Building the Perfect RAG

Every RAG prototype works. The embedding model is fast, the top-5 results look relevant, and the LLM strings together a coherent answer. Then you ship it, and reality arrives: answers that ignore the retrieved context, retrievals that return the wrong chunk from the right document, and a context window that quietly overflows and silently drops evidence.

RAG is not a solved problem you plug in — it is a pipeline you engineer.
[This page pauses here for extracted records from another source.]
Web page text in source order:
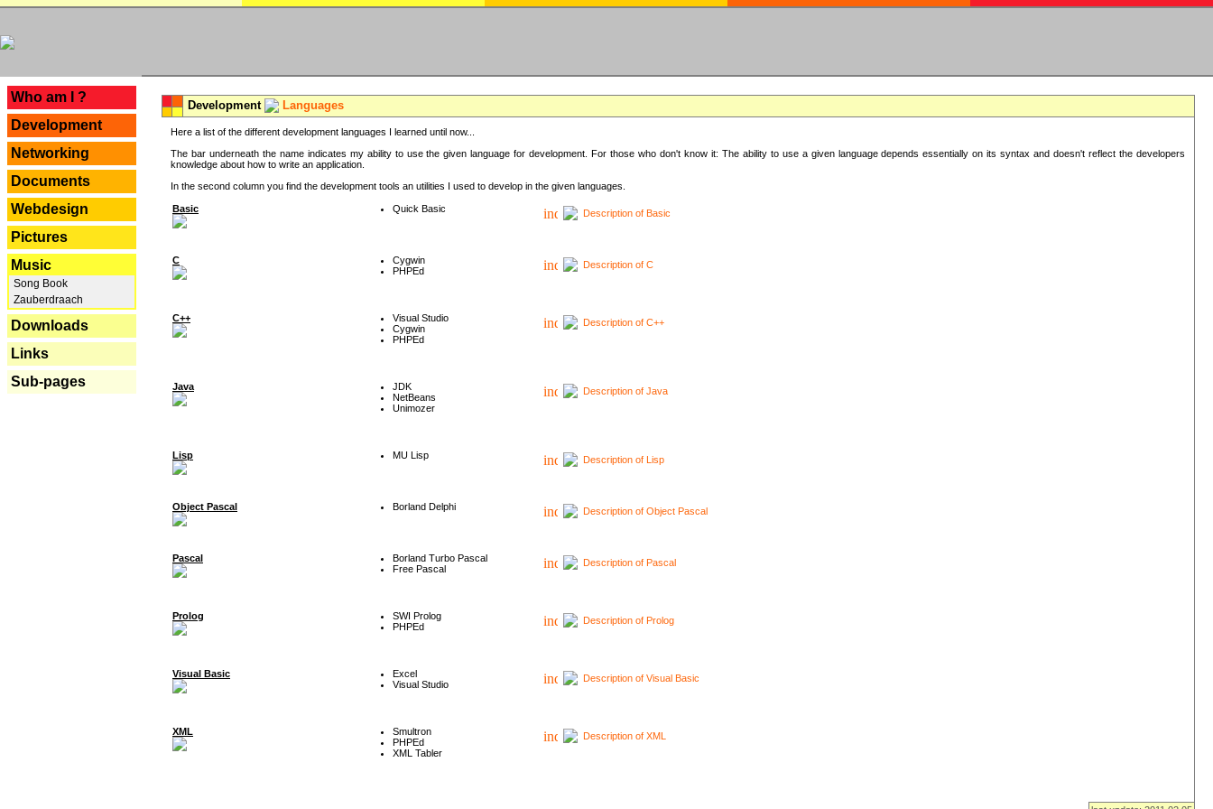
Who am I ?
Development
Networking
Documents
Webdesign
Pictures
Music
Song Book
Zauberdraach
Downloads
Links
Sub-pages
Development Languages
Here a list of the different development languages I learned until now...
The bar underneath the name indicates my ability to use the given language for development. For those who don't know it: The ability to use a given language depends essentially on its syntax and doesn't reflect the developers
knowledge about how to write an application.
In the second column you find the development tools an utilities I used to develop in the given languages.
Basic Quick Basic Description of Basic
C
Cygwin
PHPEd
Description of C
C++
Visual Studio
Cygwin
PHPEd
Description of C++
Java
JDK
NetBeans
Unimozer
Description of Java
Lisp MU Lisp Description of Lisp
Object Pascal Borland Delphi Description of Object Pascal
Pascal
Borland Turbo Pascal
Free Pascal
Description of Pascal
Prolog
SWI Prolog
PHPEd
Description of Prolog
Visual Basic
Excel
Visual Studio
Description of Visual Basic
XML
Smultron
PHPEd
XML Tabler
Description of XML
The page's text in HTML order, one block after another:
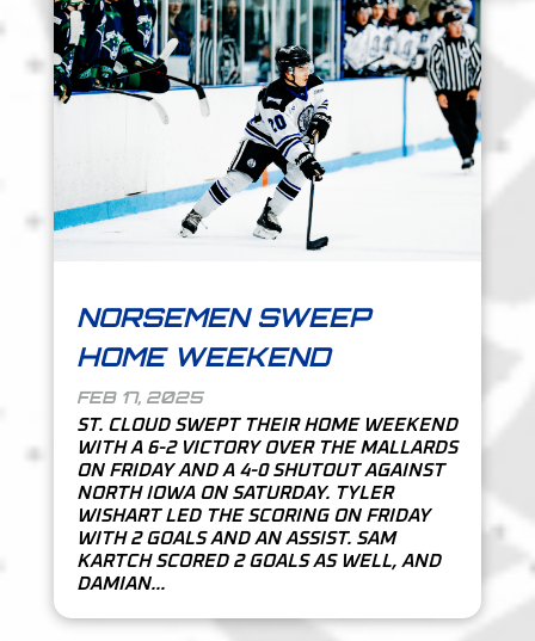
NORSEMEN SWEEP
HOME WEEKEND
FEB 17, 2025
ST. CLOUD SWEPT THEIR HOME WEEKEND
WITH A 6-2 VICTORY OVER THE MALLARDS
ON FRIDAY AND A 4-0 SHUTOUT AGAINST
NORTH IOWA ON SATURDAY. TYLER
WISHART LED THE SCORING ON FRIDAY
WITH 2 GOALS AND AN ASSIST. SAM
KARTCH SCORED 2 GOALS AS WELL, AND
DAMIAN...
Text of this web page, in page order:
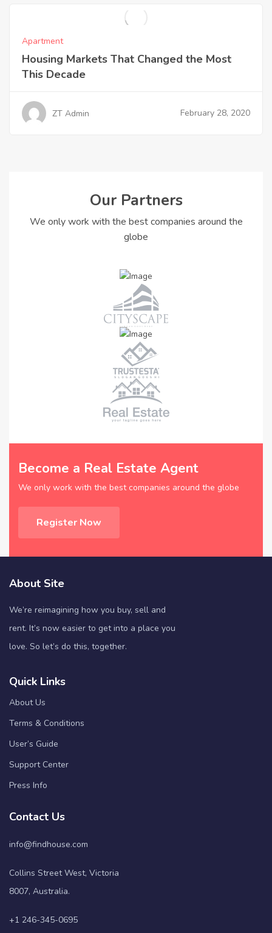
Apartment
Housing Markets That Changed the Most
This Decade
ZT Admin February 28, 2020
Our Partners
We only work with the best companies around the
globe
Become a Real Estate Agent
We only work with the best companies around the globe
Register Now
About Site
We’re reimagining how you buy, sell and
rent. It’s now easier to get into a place you
love. So let’s do this, together.
Quick Links
About Us
Terms & Conditions
User’s Guide
Support Center
Press Info
Contact Us
info@findhouse.com
Collins Street West, Victoria
8007, Australia.
+1 246-345-0695
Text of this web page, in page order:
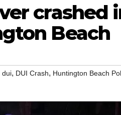
crashed
Beach
dui, DUI Crash, Huntington Beach
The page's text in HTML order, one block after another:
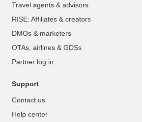
Travel agents & advisors
RISE: Affiliates & creators
DMOs & marketers
OTAs, airlines & GDSs
Partner log in
Support
Contact us
Help center
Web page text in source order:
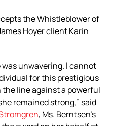
the Whistleblower of
Hoyer client Karin
was unwavering. I cannot
for this prestigious
line against a powerful
remained strong,” said
, Ms. Berntsen’s
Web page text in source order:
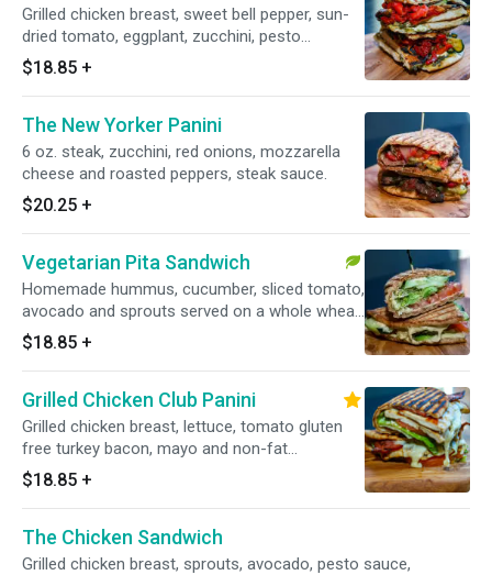
Grilled chicken breast, sweet bell pepper, sun-
dried tomato, eggplant, zucchini, pesto
vinaigrette and goat cheese.
$18.85 +
The New Yorker Panini
6 oz. steak, zucchini, red onions, mozzarella
cheese and roasted peppers, steak sauce.
$20.25 +
Vegetarian Pita Sandwich
Homemade hummus, cucumber, sliced tomato,
avocado and sprouts served on a whole wheat
flat bread.
$18.85 +
Grilled Chicken Club Panini
Grilled chicken breast, lettuce, tomato gluten
free turkey bacon, mayo and non-fat
mozzarella.
$18.85 +
The Chicken Sandwich
Grilled chicken breast, sprouts, avocado, pesto sauce,
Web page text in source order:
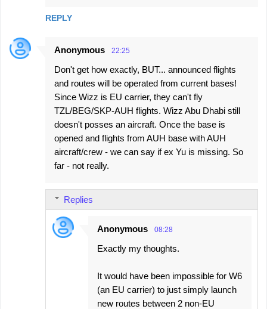
REPLY
Anonymous 22:25
Don't get how exactly, BUT... announced flights
and routes will be operated from current bases!
Since Wizz is EU carrier, they can't fly
TZL/BEG/SKP-AUH flights. Wizz Abu Dhabi still
doesn't posses an aircraft. Once the base is
opened and flights from AUH base with AUH
aircraft/crew - we can say if ex Yu is missing. So
far - not really.
Replies
Anonymous 08:28
Exactly my thoughts.
It would have been impossible for W6
(an EU carrier) to just simply launch
new routes between 2 non-EU
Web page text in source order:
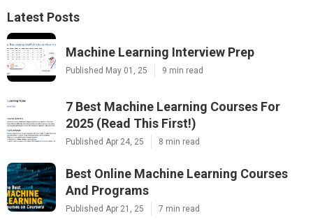
Latest Posts
Machine Learning Interview Prep
Published May 01, 25 9 min read
7 Best Machine Learning Courses For
2025 (Read This First!)
Published Apr 24, 25 8 min read
Best Online Machine Learning Courses
And Programs
Published Apr 21, 25 7 min read
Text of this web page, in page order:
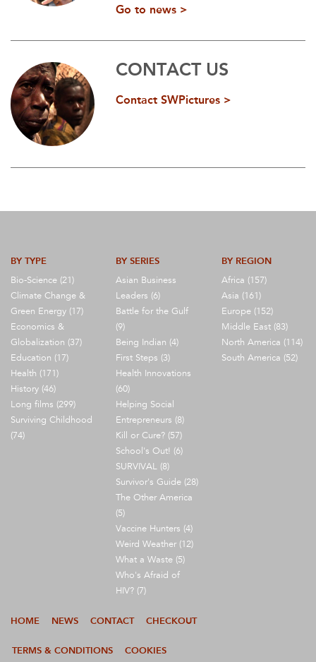
Go to news >
CONTACT US
Contact SWPictures >
BY TYPE
Bio-Science (21)
Climate Change &
Green Energy (17)
Economics &
Globalization (37)
Education (17)
Health (171)
History (46)
Long films (299)
Surviving Childhood
(74)
BY SERIES
Asian Business
Leaders (6)
Battle for the Gulf
(9)
Being Indian (4)
First Steps (3)
Health Innovations
(60)
Helping Social
Entrepreneurs (8)
Kill or Cure? (57)
School's Out! (6)
SURVIVAL (8)
Survivor's Guide (28)
The Other America
(5)
Vaccine Hunters (4)
Weird Weather (12)
What a Waste (5)
Who's Afraid of
HIV? (7)
BY REGION
Africa (157)
Asia (161)
Europe (152)
Middle East (83)
North America (114)
South America (52)
HOME NEWS CONTACT CHECKOUT
TERMS & CONDITIONS COOKIES
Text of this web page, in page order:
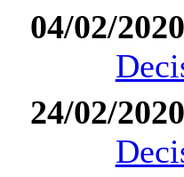
04/02/2020
24/02/2020
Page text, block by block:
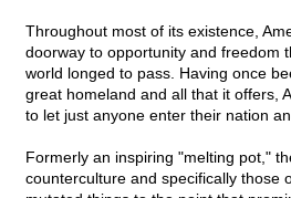
Throughout most of its existence,
doorway to opportunity and freedom
world longed to pass. Having once
great homeland and all that it offers,
to let just anyone enter their nation
Formerly an inspiring "melting pot,"
counterculture and specifically those
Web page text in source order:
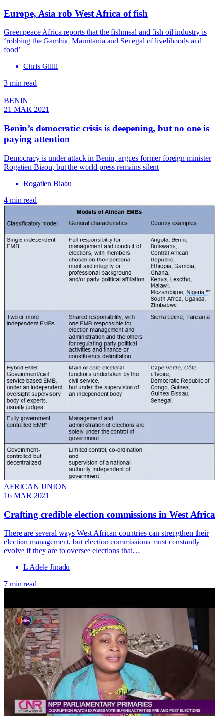
Europe, Asia rob West Africa of fish
Greenpeace Africa reports that the fishmeal and fish oil industry is
‘robbing the Gambia, Mauritania and Senegal of livelihoods and
food’
Chris Gilili
3 min read
BENIN
21 MAR 2021
Benin’s democratic crisis is deepening, but no one is
paying attention
Democracy is under attack in Benin, argues former foreign minister
Rogatien Biaou, but the world press remains silent
Rogatien Biaou
4 min read
AFRICAN UNION
16 MAR 2021
Crafting credible election commissions in West Africa
There are several ways West African countries can strengthen their
election management, but election commissions must constantly
evolve if they are to oversee elections that…
L Adele Jinadu
7 min read

This post is a practical guide to building one that actually holds up in production.

What RAG is (and isn't)
The anatomy of a RAG pipeline
Common pitfalls and how to avoid them
Advanced techniques that move the needle
Evaluation strategies
Architecture decision guide

What RAG Is (and Isn't)

Retrieval-Augmented Generation is a pattern: retrieve relevant documents from an external store, inject them into the LLM's context, then generate a grounded response. That's it.

What it is not: a magic accuracy layer you bolt onto any model. RAG amplifies the quality of your retrieval. Garbage in, garbage out — just faster and with a citation.

The value proposition is real though. As covered in Why RAG beats fine-tuning for most use cases, RAG gives you up-to-date, maintainable knowledge without retraining — which is why it has become the default architecture for production knowledge bases, support bots, and document Q&A systems.

The Anatomy of a RAG Pipeline

A production RAG pipeline has five moving parts. Each one has failure modes.

1. Chunking

Chunking converts raw documents into indexable units. Get this wrong and every downstream step suffers — retrieval returns the wrong neighborhood, the LLM sees truncated context, and semantic coherence collapses.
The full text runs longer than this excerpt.